DATA TO EXAMINE:
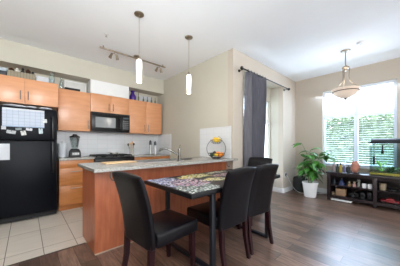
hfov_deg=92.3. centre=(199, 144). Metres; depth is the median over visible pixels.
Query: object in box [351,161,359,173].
salt lamp
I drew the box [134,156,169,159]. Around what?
base cabinet
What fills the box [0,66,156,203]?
wall
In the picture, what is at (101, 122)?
microwave
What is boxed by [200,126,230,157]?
backsplash
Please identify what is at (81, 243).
trim
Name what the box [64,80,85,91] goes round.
picture frame
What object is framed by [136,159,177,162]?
sink
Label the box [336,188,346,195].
wooden box
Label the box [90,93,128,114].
upper cabinet
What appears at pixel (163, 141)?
backsplash
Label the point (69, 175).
base cabinet
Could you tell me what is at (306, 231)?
floor
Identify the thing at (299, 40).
ceiling
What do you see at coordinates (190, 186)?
dining table
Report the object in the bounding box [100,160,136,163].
cutting board
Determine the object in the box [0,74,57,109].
upper cabinet
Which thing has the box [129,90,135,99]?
vase
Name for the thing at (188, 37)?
pendant light
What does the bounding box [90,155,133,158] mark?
cooktop
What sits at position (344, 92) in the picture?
chandelier
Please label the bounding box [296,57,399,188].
wall
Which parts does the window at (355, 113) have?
sill
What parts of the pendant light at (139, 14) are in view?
lamp shade
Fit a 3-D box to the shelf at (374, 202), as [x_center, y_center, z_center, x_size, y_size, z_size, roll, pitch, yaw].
[3.458,1.080,3.741,0.430,0.020,1.491,0,0,-42]
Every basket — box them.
[207,139,225,158]
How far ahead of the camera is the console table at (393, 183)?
3.82 m
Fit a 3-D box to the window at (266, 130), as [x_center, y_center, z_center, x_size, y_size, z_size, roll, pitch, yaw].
[1.212,-0.100,4.457,1.600,2.020,0.160,0,0,-42]
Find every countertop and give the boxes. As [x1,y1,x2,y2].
[57,156,94,160]
[77,157,237,172]
[128,154,169,156]
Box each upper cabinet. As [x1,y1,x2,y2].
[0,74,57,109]
[57,88,89,131]
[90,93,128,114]
[124,99,161,134]
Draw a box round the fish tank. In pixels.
[368,138,399,177]
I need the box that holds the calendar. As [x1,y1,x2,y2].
[2,107,43,127]
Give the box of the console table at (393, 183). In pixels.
[326,170,399,208]
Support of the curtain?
hanging from the curtain rod
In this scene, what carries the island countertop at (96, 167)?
on the kitchen island
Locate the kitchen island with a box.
[83,161,229,254]
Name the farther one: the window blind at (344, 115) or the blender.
the window blind at (344, 115)
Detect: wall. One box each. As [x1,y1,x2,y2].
[0,38,163,95]
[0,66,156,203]
[87,79,128,98]
[157,51,227,168]
[228,48,295,187]
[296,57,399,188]
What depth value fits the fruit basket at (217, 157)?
3.35 m
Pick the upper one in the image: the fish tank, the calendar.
the calendar
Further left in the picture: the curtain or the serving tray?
the serving tray
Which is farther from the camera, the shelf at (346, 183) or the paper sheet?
the shelf at (346, 183)
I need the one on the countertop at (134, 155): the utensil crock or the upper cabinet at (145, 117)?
the utensil crock
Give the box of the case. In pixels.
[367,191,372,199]
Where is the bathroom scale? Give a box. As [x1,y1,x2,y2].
[331,198,352,202]
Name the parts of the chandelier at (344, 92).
lamp shade
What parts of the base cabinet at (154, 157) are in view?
drawer, drawer
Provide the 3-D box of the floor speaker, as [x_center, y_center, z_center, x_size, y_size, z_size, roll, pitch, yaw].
[2.534,0.975,4.859,0.330,0.410,0.330,0,0,-42]
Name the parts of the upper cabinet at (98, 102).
door, door
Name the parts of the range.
control panel
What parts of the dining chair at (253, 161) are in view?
backrest
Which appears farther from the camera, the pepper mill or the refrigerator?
the pepper mill
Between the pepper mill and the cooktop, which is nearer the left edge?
the cooktop
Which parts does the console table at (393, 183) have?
post, panel, rail, rail, panel, post
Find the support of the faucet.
on the island countertop at (96, 167)
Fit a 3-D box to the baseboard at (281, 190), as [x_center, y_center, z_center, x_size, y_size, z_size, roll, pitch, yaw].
[1.483,1.125,4.429,2.705,0.110,0.345,0,0,-42]
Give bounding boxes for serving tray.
[64,87,79,90]
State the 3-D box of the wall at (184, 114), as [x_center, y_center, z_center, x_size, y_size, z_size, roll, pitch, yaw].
[-0.299,-0.270,4.471,0.120,2.900,2.530,0,0,-42]
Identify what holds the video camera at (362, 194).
on the console table at (393, 183)
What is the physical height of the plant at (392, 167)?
0.124 m
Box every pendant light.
[134,11,143,82]
[185,35,192,93]
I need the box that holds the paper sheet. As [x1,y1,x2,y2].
[0,144,9,159]
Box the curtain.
[243,69,266,166]
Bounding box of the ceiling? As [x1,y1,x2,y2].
[0,0,399,81]
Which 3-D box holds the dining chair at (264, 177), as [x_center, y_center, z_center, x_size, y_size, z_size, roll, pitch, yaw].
[0.577,0.695,2.366,0.444,0.970,0.638,0,0,-37]
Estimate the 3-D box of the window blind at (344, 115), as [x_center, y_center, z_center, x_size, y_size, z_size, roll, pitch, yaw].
[3.263,-0.110,4.524,0.050,1.140,0.555,0,0,-42]
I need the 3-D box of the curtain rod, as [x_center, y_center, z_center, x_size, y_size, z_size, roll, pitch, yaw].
[1.439,-1.367,4.087,2.004,0.069,0.131,0,0,-42]
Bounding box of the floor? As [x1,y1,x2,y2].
[0,190,399,265]
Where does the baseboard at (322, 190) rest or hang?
attached to the wall at (309, 92)
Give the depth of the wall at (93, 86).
4.18 m
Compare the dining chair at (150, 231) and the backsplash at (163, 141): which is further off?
the backsplash at (163, 141)
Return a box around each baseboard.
[272,185,292,192]
[317,188,326,192]
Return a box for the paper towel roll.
[58,141,66,157]
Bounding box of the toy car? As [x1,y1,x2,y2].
[380,198,399,204]
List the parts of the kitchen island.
panel
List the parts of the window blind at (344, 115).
head rail
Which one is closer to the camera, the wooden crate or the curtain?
the wooden crate
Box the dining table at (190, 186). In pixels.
[144,169,279,265]
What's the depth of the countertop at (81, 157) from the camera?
3.56 m
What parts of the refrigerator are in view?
door, freezer door, handle, handle
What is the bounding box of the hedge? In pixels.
[326,112,393,165]
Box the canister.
[379,183,385,189]
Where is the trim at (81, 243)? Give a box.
[7,243,84,265]
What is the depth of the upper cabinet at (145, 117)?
4.78 m
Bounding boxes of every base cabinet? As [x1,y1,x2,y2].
[57,159,93,210]
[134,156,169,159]
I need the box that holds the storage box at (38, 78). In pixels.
[36,75,53,82]
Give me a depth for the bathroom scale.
3.97 m
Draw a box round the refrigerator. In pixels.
[0,105,56,223]
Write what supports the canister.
on the console table at (393, 183)
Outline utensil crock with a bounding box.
[127,142,134,154]
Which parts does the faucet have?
spout
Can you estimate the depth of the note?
2.87 m
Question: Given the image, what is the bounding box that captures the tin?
[0,67,6,74]
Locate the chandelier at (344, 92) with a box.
[331,49,360,99]
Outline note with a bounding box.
[6,130,15,133]
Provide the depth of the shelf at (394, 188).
3.57 m
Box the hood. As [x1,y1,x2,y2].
[368,138,399,143]
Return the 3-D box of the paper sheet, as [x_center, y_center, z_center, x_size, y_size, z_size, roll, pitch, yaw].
[-2.904,0.100,2.789,0.200,0.240,0.002,0,0,-42]
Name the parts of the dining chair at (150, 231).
leg, backrest, leg, leg, seat, leg
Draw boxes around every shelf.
[330,182,372,190]
[330,191,399,206]
[377,187,399,193]
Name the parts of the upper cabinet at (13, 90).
door, door
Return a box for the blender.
[68,134,80,157]
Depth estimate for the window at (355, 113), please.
4.29 m
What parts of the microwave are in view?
door, control panel
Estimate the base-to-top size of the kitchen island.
0.905 m
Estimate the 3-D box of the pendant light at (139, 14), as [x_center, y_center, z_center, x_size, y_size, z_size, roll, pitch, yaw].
[-0.799,-1.268,2.521,0.124,0.905,0.124,0,0,-42]
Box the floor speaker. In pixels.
[293,175,307,191]
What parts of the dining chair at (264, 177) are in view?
leg, backrest, leg
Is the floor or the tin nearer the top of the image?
the tin
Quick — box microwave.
[90,111,129,132]
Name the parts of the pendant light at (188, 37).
lamp shade
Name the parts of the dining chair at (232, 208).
seat, leg, backrest, leg
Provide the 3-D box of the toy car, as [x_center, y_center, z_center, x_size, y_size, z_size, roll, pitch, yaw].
[3.473,1.022,3.510,0.108,0.095,0.250,0,0,-42]
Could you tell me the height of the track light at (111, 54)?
0.184 m
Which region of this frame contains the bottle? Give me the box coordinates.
[332,162,335,171]
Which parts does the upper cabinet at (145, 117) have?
door, door
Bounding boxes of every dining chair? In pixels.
[112,171,197,265]
[187,167,255,265]
[217,164,278,254]
[247,157,272,225]
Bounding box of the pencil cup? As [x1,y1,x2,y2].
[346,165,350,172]
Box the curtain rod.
[238,66,289,90]
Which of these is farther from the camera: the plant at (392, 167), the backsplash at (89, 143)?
the backsplash at (89, 143)
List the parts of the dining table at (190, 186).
leg frame, leg frame
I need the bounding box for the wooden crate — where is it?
[7,70,35,79]
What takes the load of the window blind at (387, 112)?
attached to the wall at (309, 92)
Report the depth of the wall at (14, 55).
3.72 m
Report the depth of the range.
4.00 m
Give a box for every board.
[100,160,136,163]
[136,95,150,101]
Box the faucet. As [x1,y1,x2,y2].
[159,146,180,160]
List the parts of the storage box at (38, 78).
lid
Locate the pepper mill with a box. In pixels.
[149,140,151,153]
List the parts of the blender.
motor, lid
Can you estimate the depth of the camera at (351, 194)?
3.88 m
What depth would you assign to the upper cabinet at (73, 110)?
3.76 m
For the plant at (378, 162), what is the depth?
3.72 m
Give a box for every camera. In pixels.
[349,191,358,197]
[360,192,365,198]
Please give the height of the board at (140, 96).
0.200 m
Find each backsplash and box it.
[57,131,156,156]
[157,134,170,153]
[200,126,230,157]
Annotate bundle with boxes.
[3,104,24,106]
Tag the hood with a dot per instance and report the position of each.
(377, 140)
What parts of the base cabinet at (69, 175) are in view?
drawer, drawer, drawer
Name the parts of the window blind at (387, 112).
rail, head rail
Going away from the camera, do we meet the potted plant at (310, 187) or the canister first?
the canister
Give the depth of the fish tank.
3.60 m
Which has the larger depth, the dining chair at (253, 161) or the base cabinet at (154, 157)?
the base cabinet at (154, 157)
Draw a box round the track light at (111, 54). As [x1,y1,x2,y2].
[99,45,165,72]
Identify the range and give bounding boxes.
[90,153,133,161]
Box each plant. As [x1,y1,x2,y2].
[292,143,336,197]
[372,160,389,171]
[385,166,397,172]
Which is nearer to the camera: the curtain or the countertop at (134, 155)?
the curtain
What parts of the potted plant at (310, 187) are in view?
pot
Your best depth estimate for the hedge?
5.93 m
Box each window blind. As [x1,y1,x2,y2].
[325,115,353,164]
[358,111,392,167]
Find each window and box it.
[265,102,267,156]
[323,79,398,170]
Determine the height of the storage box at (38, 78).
0.120 m

TO DO:
Go to the line in the material above that contains "Name the farther" and copy exactly from there through the line that contains "[367,191,372,199]", stopping after it.

SOLUTION FOR THIS PROBLEM:
Name the farther one: the window blind at (344, 115) or the blender.
the window blind at (344, 115)
Detect: wall. One box each. As [x1,y1,x2,y2].
[0,38,163,95]
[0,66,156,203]
[87,79,128,98]
[157,51,227,168]
[228,48,295,187]
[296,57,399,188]
What depth value fits the fruit basket at (217, 157)?
3.35 m
Pick the upper one in the image: the fish tank, the calendar.
the calendar
Further left in the picture: the curtain or the serving tray?
the serving tray
Which is farther from the camera, the shelf at (346, 183) or the paper sheet?
the shelf at (346, 183)
I need the one on the countertop at (134, 155): the utensil crock or the upper cabinet at (145, 117)?
the utensil crock
Give the box of the case. In pixels.
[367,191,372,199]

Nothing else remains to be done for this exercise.